Would you transcribe each entry exactly as it stands, omitting the pictures?
(Information provided Opens)
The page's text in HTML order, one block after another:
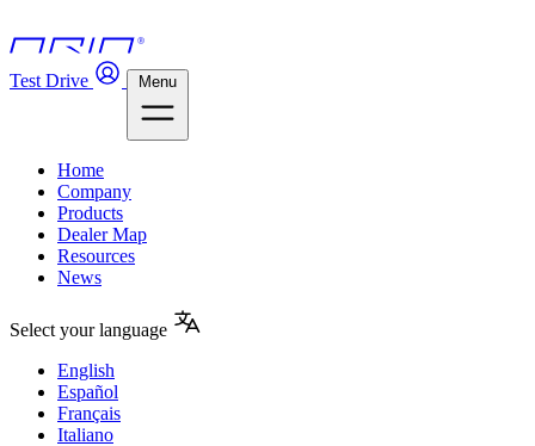
Test Drive Menu
Home
Company
Products
Dealer Map
Resources
News
Select your language
English
Español
Français
Italiano
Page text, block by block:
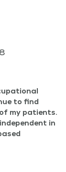
to find
my patients.
in
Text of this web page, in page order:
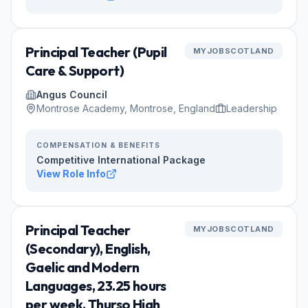
Principal Teacher (Pupil
Care & Support)
MYJOBSCOTLAND
Angus Council
Montrose Academy, Montrose, England
Leadership
COMPENSATION & BENEFITS
Competitive International Package
View Role Info
Principal Teacher
(Secondary), English,
Gaelic and Modern
Languages, 23.25 hours
per week, Thurso High
MYJOBSCOTLAND
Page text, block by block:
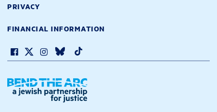
PRIVACY
FINANCIAL INFORMATION
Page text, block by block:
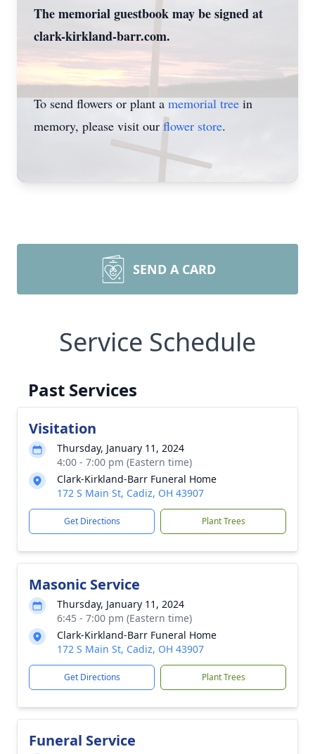
The memorial guestbook may be signed at
clark-kirkland-barr.com.
To send flowers or plant amemorial treein
memory, please visit ourflower store.
SEND A CARD
Service Schedule
Past Services
Visitation
Thursday, January 11, 2024
4:00 - 7:00 pm (Eastern time)
Clark-Kirkland-Barr Funeral Home
172 S Main St, Cadiz, OH 43907
Get Directions Plant Trees
Masonic Service
Thursday, January 11, 2024
6:45 - 7:00 pm (Eastern time)
Clark-Kirkland-Barr Funeral Home
172 S Main St, Cadiz, OH 43907
Get Directions Plant Trees
Funeral Service
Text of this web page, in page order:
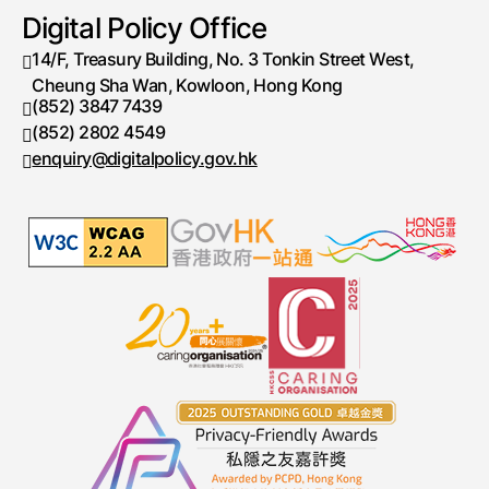
Digital Policy Office
14/F, Treasury Building, No. 3 Tonkin Street West,
Cheung Sha Wan, Kowloon, Hong Kong
Telephone number
(852) 3847 7439
Fax number
(852) 2802 4549
enquiry@digitalpolicy.gov.hk
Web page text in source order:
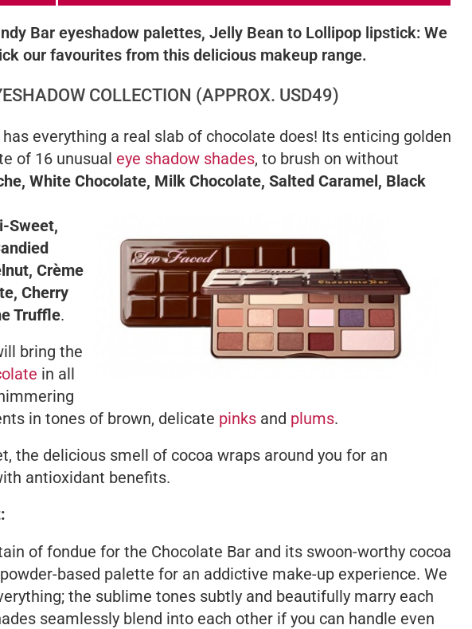
Bar eyeshadow palettes, Jelly Bean to Lollipop lipstick: We
our favourites from this delicious makeup range.
COLLECTION (APPROX. USD49)
everything a real slab of chocolate does! Its enticing golden
of 16 unusual eye shadow shades, to brush on without
White Chocolate, Milk Chocolate, Salted Caramel, Black
Sweet,
Crème
Cherry
Truffle.
bring the
in all
in tones of brown, delicate pinks and plums.
the delicious smell of cocoa wraps around you for an
antioxidant benefits.
of fondue for the Chocolate Bar and its swoon-worthy cocoa
based palette for an addictive make-up experience. We
the sublime tones subtly and beautifully marry each
seamlessly blend into each other if you can handle even
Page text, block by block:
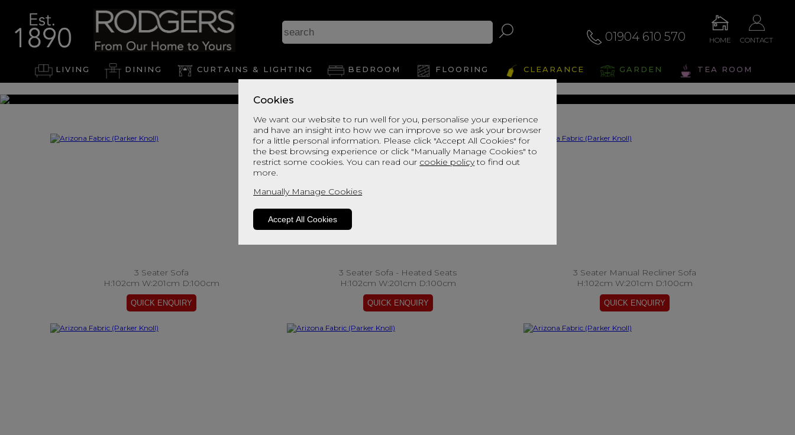
Cookies
We want our website to run well for you, personalise your experience
and have an insight into how we can improve so we ask your browser
for a little personal information. Please click "Accept All Cookies" for
the best browsing experience or click "Manually Manage Cookies" to
restrict some cookies. You can read our cookie policyto find out
more.
Manually Manage Cookies
Accept All Cookies
01904 610 570 HOME CONTACT
LIVING DINING CURTAINS & LIGHTING BEDROOM FLOORING CLEARANCE GARDEN TEA ROOM
Arizona Fabric
View This Range In Store
3 Seater Sofa
H:102cm W:201cm D:100cm
3 Seater Sofa - Heated Seats
H:102cm W:201cm D:100cm
3 Seater Manual Recliner Sofa
H:102cm W:201cm D:100cm
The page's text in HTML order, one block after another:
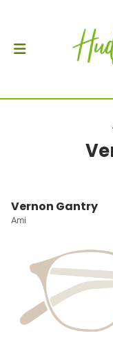
Vernon Gantry
Ami
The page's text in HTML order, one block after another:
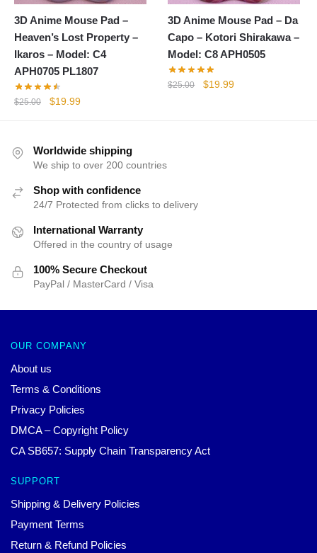
3D Anime Mouse Pad –
Heaven’s Lost Property –
Ikaros – Model: C4
APH0705 PL1807
$25.00
Original
$25.00.
$19.99Current
$19.99.
3D Anime Mouse Pad – Da
Capo – Kotori Shirakawa –
Model: C8 APH0505
$25.00
Original
$19.99Current
Worldwide shipping
We ship to over 200 countries
Shop with confidence
24/7 Protected from clicks to delivery
International Warranty
Offered in the country of usage
100% Secure Checkout
PayPal / MasterCard / Visa
OUR COMPANY
About us
Terms & Conditions
Privacy Policies
DMCA – Copyright Policy
CA SB657: Supply Chain Transparency Act
SUPPORT
Shipping & Delivery Policies
Payment Terms
Return & Refund Policies
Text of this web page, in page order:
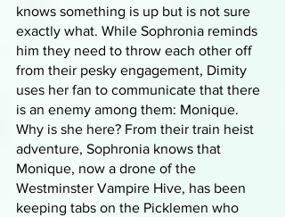
knows something is up but is not sure
exactly what. While Sophronia reminds
him they need to throw each other off
from their pesky engagement, Dimity
uses her fan to communicate that there
is an enemy among them: Monique.
Why is she here? From their train heist
adventure, Sophronia knows that
Monique, now a drone of the
Westminster Vampire Hive, has been
keeping tabs on the Picklemen who
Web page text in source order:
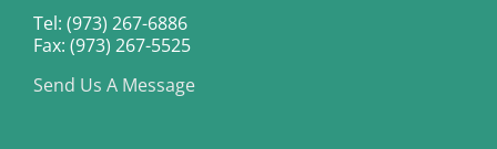
Tel: (973) 267-6886
Fax: (973) 267-5525
Send Us A Message
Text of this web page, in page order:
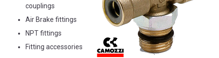
couplings
Air Brake fittings
NPT fittings
Fitting accessories
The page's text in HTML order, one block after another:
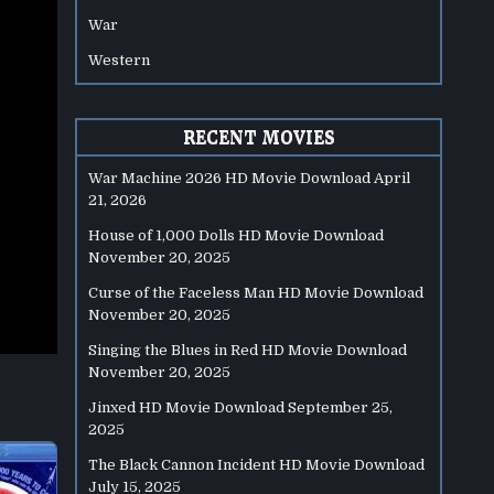
War
Western
RECENT MOVIES
War Machine 2026 HD Movie Download April
21, 2026
House of 1,000 Dolls HD Movie Download
November 20, 2025
Curse of the Faceless Man HD Movie Download
November 20, 2025
Singing the Blues in Red HD Movie Download
November 20, 2025
Jinxed HD Movie Download September 25,
2025
The Black Cannon Incident HD Movie Download
July 15, 2025
(Information provided Closes)
- _Output_:
The page's text in HTML order, one block after another:
Test Drive Menu
Home
Company
Products
Dealer Map
Resources
News
Select your language
English
Español
Français
Italiano
Page text, block by block:
to find
my patients.
in
Text of this web page, in page order:
Principal Teacher (Pupil
Care & Support)
MYJOBSCOTLAND
Angus Council
Montrose Academy, Montrose, England
Leadership
COMPENSATION & BENEFITS
Competitive International Package
View Role Info
Principal Teacher
(Secondary), English,
Gaelic and Modern
Languages, 23.25 hours
per week, Thurso High
MYJOBSCOTLAND
Page text, block by block:
PRIVACY
FINANCIAL INFORMATION
Page text, block by block:
The memorial guestbook may be signed at
clark-kirkland-barr.com.
To send flowers or plant amemorial treein
memory, please visit ourflower store.
SEND A CARD
Service Schedule
Past Services
Visitation
Thursday, January 11, 2024
4:00 - 7:00 pm (Eastern time)
Clark-Kirkland-Barr Funeral Home
172 S Main St, Cadiz, OH 43907
Get Directions Plant Trees
Masonic Service
Thursday, January 11, 2024
6:45 - 7:00 pm (Eastern time)
Clark-Kirkland-Barr Funeral Home
172 S Main St, Cadiz, OH 43907
Get Directions Plant Trees
Funeral Service
Text of this web page, in page order:
Digital Policy Office
14/F, Treasury Building, No. 3 Tonkin Street West,
Cheung Sha Wan, Kowloon, Hong Kong
Telephone number
(852) 3847 7439
Fax number
(852) 2802 4549
enquiry@digitalpolicy.gov.hk
Web page text in source order:
Bar eyeshadow palettes, Jelly Bean to Lollipop lipstick: We
our favourites from this delicious makeup range.
COLLECTION (APPROX. USD49)
everything a real slab of chocolate does! Its enticing golden
of 16 unusual eye shadow shades, to brush on without
White Chocolate, Milk Chocolate, Salted Caramel, Black
Sweet,
Crème
Cherry
Truffle.
bring the
in all
in tones of brown, delicate pinks and plums.
the delicious smell of cocoa wraps around you for an
antioxidant benefits.
of fondue for the Chocolate Bar and its swoon-worthy cocoa
based palette for an addictive make-up experience. We
the sublime tones subtly and beautifully marry each
seamlessly blend into each other if you can handle even
Page text, block by block:
Cookies
We want our website to run well for you, personalise your experience
and have an insight into how we can improve so we ask your browser
for a little personal information. Please click "Accept All Cookies" for
the best browsing experience or click "Manually Manage Cookies" to
restrict some cookies. You can read our cookie policyto find out
more.
Manually Manage Cookies
Accept All Cookies
01904 610 570 HOME CONTACT
LIVING DINING CURTAINS & LIGHTING BEDROOM FLOORING CLEARANCE GARDEN TEA ROOM
Arizona Fabric
View This Range In Store
3 Seater Sofa
H:102cm W:201cm D:100cm
3 Seater Sofa - Heated Seats
H:102cm W:201cm D:100cm
3 Seater Manual Recliner Sofa
H:102cm W:201cm D:100cm
The page's text in HTML order, one block after another:
Vernon Gantry
Ami
The page's text in HTML order, one block after another:
3D Anime Mouse Pad –
Heaven’s Lost Property –
Ikaros – Model: C4
APH0705 PL1807
$25.00
Original
$25.00.
$19.99Current
$19.99.
3D Anime Mouse Pad – Da
Capo – Kotori Shirakawa –
Model: C8 APH0505
$25.00
Original
$19.99Current
Worldwide shipping
We ship to over 200 countries
Shop with confidence
24/7 Protected from clicks to delivery
International Warranty
Offered in the country of usage
100% Secure Checkout
PayPal / MasterCard / Visa
OUR COMPANY
About us
Terms & Conditions
Privacy Policies
DMCA – Copyright Policy
CA SB657: Supply Chain Transparency Act
SUPPORT
Shipping & Delivery Policies
Payment Terms
Return & Refund Policies
Text of this web page, in page order:
knows something is up but is not sure
exactly what. While Sophronia reminds
him they need to throw each other off
from their pesky engagement, Dimity
uses her fan to communicate that there
is an enemy among them: Monique.
Why is she here? From their train heist
adventure, Sophronia knows that
Monique, now a drone of the
Westminster Vampire Hive, has been
keeping tabs on the Picklemen who
Web page text in source order:
Tel: (973) 267-6886
Fax: (973) 267-5525
Send Us A Message
Text of this web page, in page order:
couplings
Air Brake fittings
NPT fittings
Fitting accessories
The page's text in HTML order, one block after another:
War
Western
RECENT MOVIES
War Machine 2026 HD Movie Download April
21, 2026
House of 1,000 Dolls HD Movie Download
November 20, 2025
Curse of the Faceless Man HD Movie Download
November 20, 2025
Singing the Blues in Red HD Movie Download
November 20, 2025
Jinxed HD Movie Download September 25,
2025
The Black Cannon Incident HD Movie Download
July 15, 2025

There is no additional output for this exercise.